# TASK TO COMPLETE
What's wanted is a faithful retyping of every entry, pictures excluded.

# RECORD SET
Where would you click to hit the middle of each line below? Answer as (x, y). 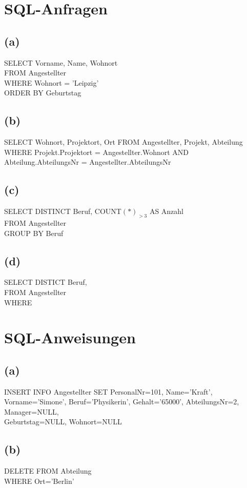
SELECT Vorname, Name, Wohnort (61, 62)
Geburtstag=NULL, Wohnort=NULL (63, 422)
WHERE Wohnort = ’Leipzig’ (52, 82)
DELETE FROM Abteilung (48, 471)
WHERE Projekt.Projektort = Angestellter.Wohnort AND (97, 152)
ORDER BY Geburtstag (43, 93)
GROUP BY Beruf (34, 233)
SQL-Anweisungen (70, 337)

# ANSWER FOR THIS EXERCISE
Where would you click to hit the middle of each line below? Answer as (x, y). 
SELECT Vorname, Name, Wohnort (61, 62)
Geburtstag=NULL, Wohnort=NULL (63, 422)
WHERE Wohnort = ’Leipzig’ (52, 82)
DELETE FROM Abteilung (48, 471)
WHERE Projekt.Projektort = Angestellter.Wohnort AND (97, 152)
ORDER BY Geburtstag (43, 93)
GROUP BY Beruf (34, 233)
SQL-Anweisungen (70, 337)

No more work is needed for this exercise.